Source material
------------------------------------------------------------------------

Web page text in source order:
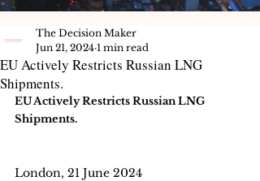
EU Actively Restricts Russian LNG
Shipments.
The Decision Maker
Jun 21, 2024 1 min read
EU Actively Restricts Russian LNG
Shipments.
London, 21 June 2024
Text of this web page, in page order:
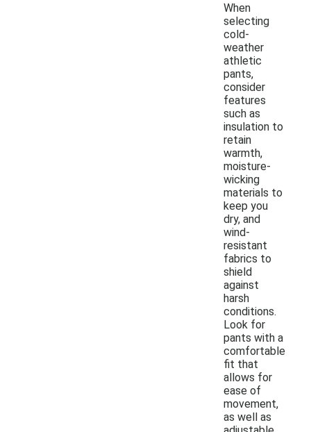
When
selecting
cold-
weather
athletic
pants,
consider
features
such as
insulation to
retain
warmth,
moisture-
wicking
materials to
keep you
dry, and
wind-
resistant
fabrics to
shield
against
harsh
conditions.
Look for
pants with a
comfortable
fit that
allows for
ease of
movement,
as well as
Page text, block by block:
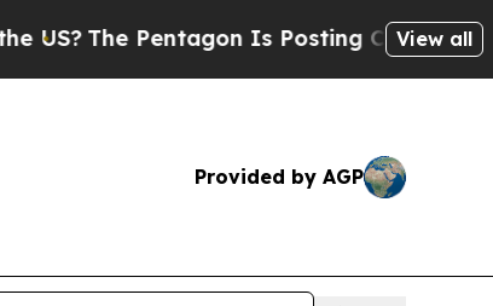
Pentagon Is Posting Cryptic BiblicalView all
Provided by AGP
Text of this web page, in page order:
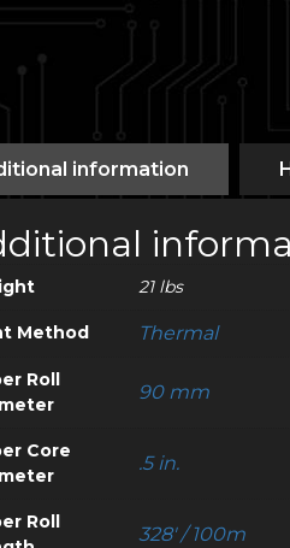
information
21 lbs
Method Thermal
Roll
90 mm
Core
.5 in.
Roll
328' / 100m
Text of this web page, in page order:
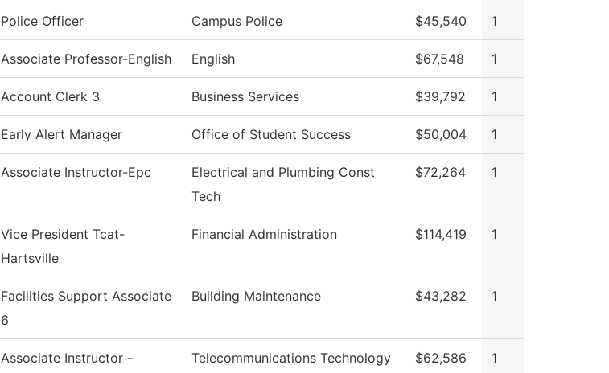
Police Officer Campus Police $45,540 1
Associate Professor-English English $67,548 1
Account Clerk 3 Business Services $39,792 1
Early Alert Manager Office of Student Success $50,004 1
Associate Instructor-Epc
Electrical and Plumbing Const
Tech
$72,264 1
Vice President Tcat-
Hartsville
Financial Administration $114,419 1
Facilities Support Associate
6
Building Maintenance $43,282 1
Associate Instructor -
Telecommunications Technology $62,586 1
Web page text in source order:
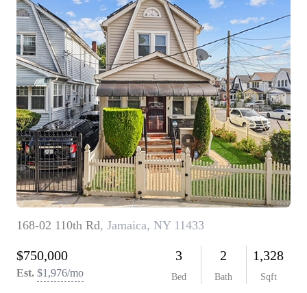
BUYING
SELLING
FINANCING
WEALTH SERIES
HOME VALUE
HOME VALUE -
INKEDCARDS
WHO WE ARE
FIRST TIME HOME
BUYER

------------------------------------------------------------------------

Instructions for the task
Write the data above out again exactly, every line of it, and exclude the pictures.

Exercise output
Web page text in source order:
EU Actively Restricts Russian LNG
Shipments.
The Decision Maker
Jun 21, 2024 1 min read
EU Actively Restricts Russian LNG
Shipments.
London, 21 June 2024
Text of this web page, in page order:
When
selecting
cold-
weather
athletic
pants,
consider
features
such as
insulation to
retain
warmth,
moisture-
wicking
materials to
keep you
dry, and
wind-
resistant
fabrics to
shield
against
harsh
conditions.
Look for
pants with a
comfortable
fit that
allows for
ease of
movement,
as well as
Page text, block by block:
Pentagon Is Posting Cryptic BiblicalView all
Provided by AGP
Text of this web page, in page order:
information
21 lbs
Method Thermal
Roll
90 mm
Core
.5 in.
Roll
328' / 100m
Text of this web page, in page order:
Police Officer Campus Police $45,540 1
Associate Professor-English English $67,548 1
Account Clerk 3 Business Services $39,792 1
Early Alert Manager Office of Student Success $50,004 1
Associate Instructor-Epc
Electrical and Plumbing Const
Tech
$72,264 1
Vice President Tcat-
Hartsville
Financial Administration $114,419 1
Facilities Support Associate
6
Building Maintenance $43,282 1
Associate Instructor -
Telecommunications Technology $62,586 1
Web page text in source order:
BUYING
SELLING
FINANCING
WEALTH SERIES
HOME VALUE
HOME VALUE -
INKEDCARDS
WHO WE ARE
FIRST TIME HOME
BUYER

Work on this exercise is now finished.